→ ASSIGNED TASK: A copy is needed of each line in the records that has the word "housing".
(Beginning of MATERIAL TO PROCESS)
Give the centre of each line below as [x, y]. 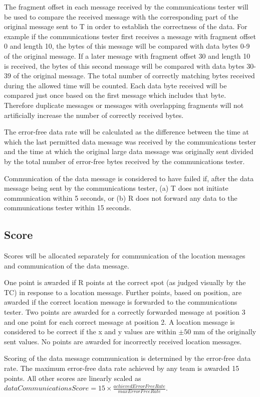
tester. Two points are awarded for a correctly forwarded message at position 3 [125, 312]
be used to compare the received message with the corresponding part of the [121, 16]
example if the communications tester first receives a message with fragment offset [130, 36]
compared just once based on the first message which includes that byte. [115, 95]
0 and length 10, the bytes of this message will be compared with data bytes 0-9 [127, 46]
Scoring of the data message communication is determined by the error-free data [127, 358]
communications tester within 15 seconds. [68, 208]
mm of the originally [225, 332]
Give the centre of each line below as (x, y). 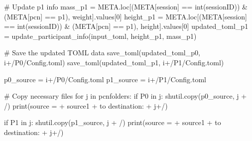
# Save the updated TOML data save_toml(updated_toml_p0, (102, 53)
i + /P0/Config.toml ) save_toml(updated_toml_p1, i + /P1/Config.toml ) (114, 62)
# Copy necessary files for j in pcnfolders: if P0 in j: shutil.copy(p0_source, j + (126, 96)
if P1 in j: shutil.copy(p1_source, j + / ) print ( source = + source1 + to (113, 122)
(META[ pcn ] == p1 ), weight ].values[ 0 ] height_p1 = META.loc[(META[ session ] (126, 16)
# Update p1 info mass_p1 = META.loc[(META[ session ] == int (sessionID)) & (126, 6)
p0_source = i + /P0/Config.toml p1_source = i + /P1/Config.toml (105, 79)
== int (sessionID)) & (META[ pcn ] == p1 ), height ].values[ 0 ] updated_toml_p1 (126, 26)
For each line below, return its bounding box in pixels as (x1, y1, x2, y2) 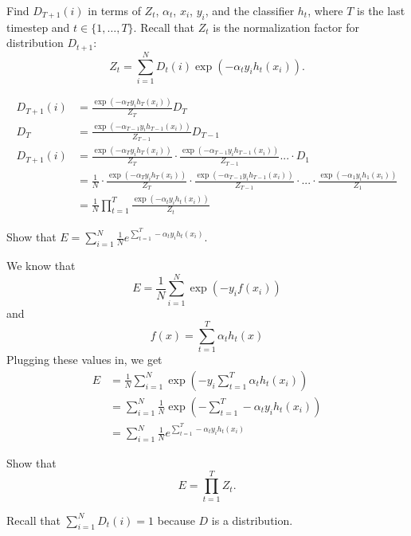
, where (307, 2, 343, 18)
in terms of (88, 2, 141, 18)
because (157, 511, 195, 528)
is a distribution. (211, 511, 293, 528)
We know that (6, 256, 76, 273)
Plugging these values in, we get (6, 351, 162, 368)
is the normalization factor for (213, 18, 360, 35)
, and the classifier (205, 2, 295, 18)
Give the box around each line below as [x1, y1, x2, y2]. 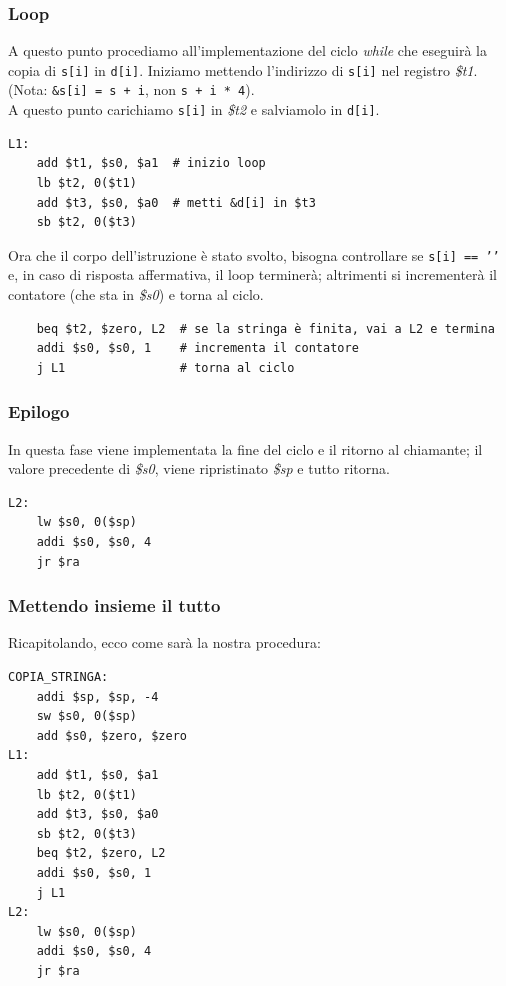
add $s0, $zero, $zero [36, 728, 187, 743]
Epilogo [8, 399, 70, 424]
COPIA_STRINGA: [8, 669, 109, 684]
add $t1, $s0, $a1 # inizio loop [36, 156, 266, 171]
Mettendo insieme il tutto [8, 593, 221, 618]
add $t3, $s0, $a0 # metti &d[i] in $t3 [36, 195, 316, 210]
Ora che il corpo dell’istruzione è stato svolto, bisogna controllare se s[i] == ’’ [8, 244, 500, 265]
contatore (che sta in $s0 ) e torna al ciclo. [8, 284, 264, 304]
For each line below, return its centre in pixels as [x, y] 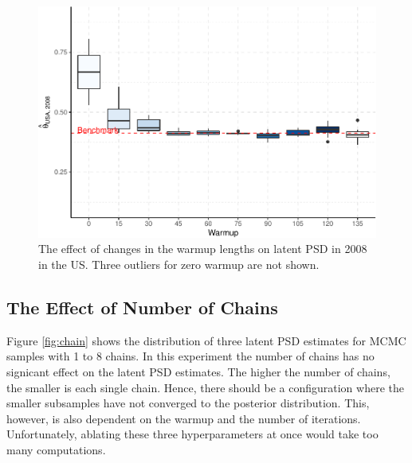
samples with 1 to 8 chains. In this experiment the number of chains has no [190, 356]
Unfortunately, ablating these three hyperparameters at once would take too [192, 434]
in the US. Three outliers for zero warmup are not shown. [179, 264]
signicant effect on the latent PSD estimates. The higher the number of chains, [198, 371]
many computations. [56, 449]
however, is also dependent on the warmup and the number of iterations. [184, 418]
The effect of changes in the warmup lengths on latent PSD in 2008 [203, 249]
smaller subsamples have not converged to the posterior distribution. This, [188, 403]
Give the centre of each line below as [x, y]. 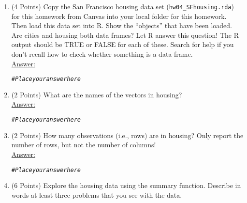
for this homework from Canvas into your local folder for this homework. [119, 16]
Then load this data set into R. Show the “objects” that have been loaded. [122, 25]
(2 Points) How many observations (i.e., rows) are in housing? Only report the [127, 135]
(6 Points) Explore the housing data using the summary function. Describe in [126, 185]
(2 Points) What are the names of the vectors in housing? [97, 94]
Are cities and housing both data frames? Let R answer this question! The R [125, 35]
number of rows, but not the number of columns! [84, 145]
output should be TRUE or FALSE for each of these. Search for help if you [123, 44]
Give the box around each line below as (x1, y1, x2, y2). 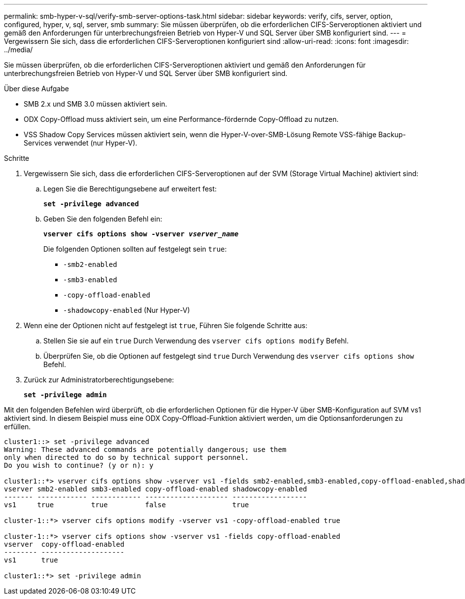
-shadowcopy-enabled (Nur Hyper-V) (63, 306, 190, 314)
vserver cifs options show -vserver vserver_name (43, 230, 239, 238)
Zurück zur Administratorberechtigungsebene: (24, 375, 174, 384)
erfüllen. (4, 422, 31, 431)
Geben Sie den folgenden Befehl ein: (43, 215, 163, 223)
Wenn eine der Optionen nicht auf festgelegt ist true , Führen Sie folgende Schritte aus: (24, 321, 307, 330)
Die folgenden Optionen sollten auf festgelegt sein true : (43, 245, 227, 253)
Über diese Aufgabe (4, 84, 69, 93)
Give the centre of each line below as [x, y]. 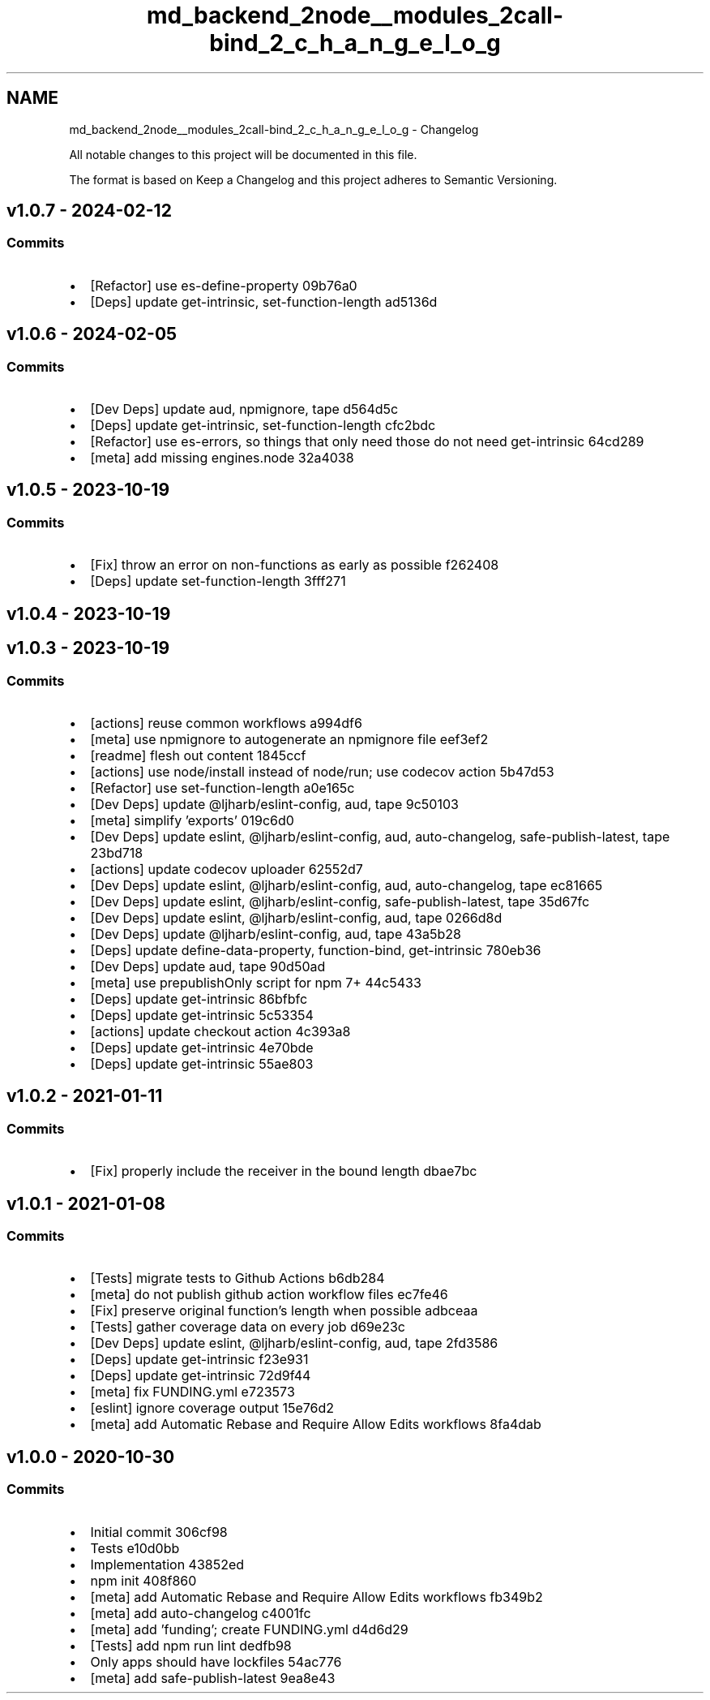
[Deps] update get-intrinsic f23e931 [199, 1360]
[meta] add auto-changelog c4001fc [201, 1613]
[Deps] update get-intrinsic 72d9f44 [201, 1376]
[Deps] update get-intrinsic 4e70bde [202, 1047]
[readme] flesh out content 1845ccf [198, 755]
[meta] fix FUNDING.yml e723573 [192, 1392]
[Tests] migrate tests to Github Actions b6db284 [237, 1278]
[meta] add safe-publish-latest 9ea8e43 [213, 1678]
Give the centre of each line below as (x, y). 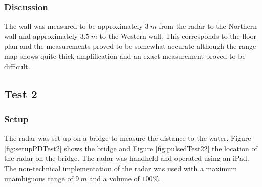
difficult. (17, 66)
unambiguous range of (39, 178)
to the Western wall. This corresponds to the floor (178, 36)
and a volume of (114, 178)
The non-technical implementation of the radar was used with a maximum (121, 168)
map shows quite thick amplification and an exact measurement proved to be (125, 56)
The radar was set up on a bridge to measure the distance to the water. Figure (128, 138)
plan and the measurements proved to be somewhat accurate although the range (130, 46)
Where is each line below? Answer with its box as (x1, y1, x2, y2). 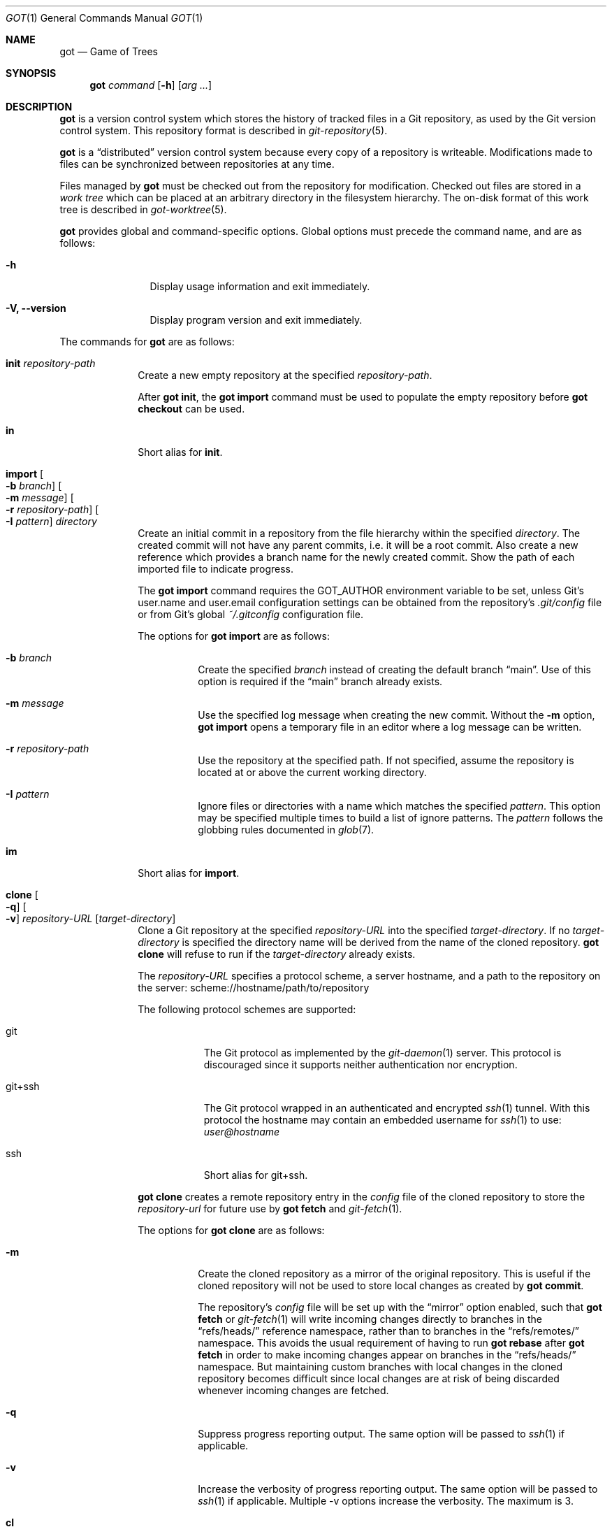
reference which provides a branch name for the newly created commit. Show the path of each (138, 551, 575, 563)
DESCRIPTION (6, 101, 73, 113)
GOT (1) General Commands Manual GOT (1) (6, 12, 203, 24)
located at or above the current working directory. (198, 766, 427, 778)
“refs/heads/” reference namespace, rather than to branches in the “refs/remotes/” (198, 1325, 579, 1337)
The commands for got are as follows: (59, 336, 235, 347)
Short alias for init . (138, 446, 223, 458)
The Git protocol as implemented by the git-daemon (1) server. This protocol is (203, 1047, 562, 1059)
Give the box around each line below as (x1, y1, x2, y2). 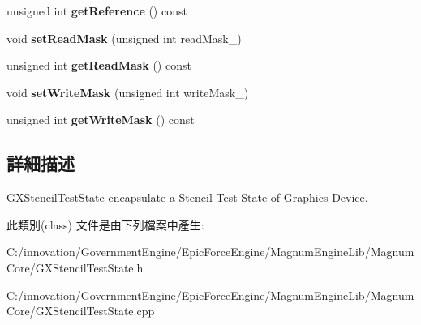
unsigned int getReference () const (6, 2, 187, 19)
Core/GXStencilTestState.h (6, 259, 144, 276)
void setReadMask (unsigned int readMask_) (6, 29, 242, 46)
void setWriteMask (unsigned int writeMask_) (6, 83, 249, 100)
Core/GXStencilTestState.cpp (6, 302, 155, 319)
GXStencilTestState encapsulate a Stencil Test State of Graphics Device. (6, 189, 368, 206)
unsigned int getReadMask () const (6, 57, 191, 74)
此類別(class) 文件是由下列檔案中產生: (6, 216, 204, 233)
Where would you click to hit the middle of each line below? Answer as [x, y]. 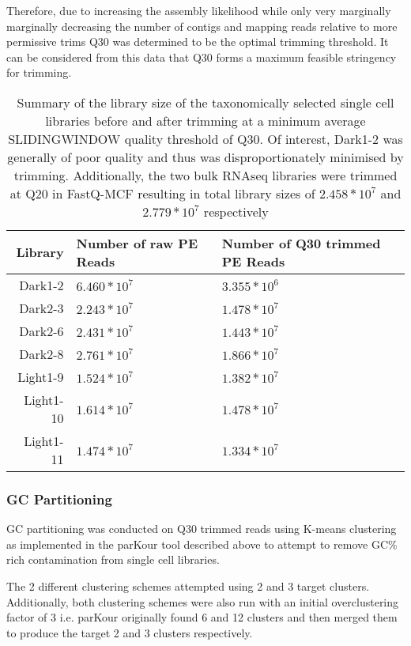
(End of MATERIAL TO PROCESS)
→ SOLUTION TO THE PROBLEM:
(2 Points) How many observations (i.e., rows) are in housing? Only report the [127, 135]
(6 Points) Explore the housing data using the summary function. Describe in [126, 185]
(2 Points) What are the names of the vectors in housing? [97, 94]
Are cities and housing both data frames? Let R answer this question! The R [125, 35]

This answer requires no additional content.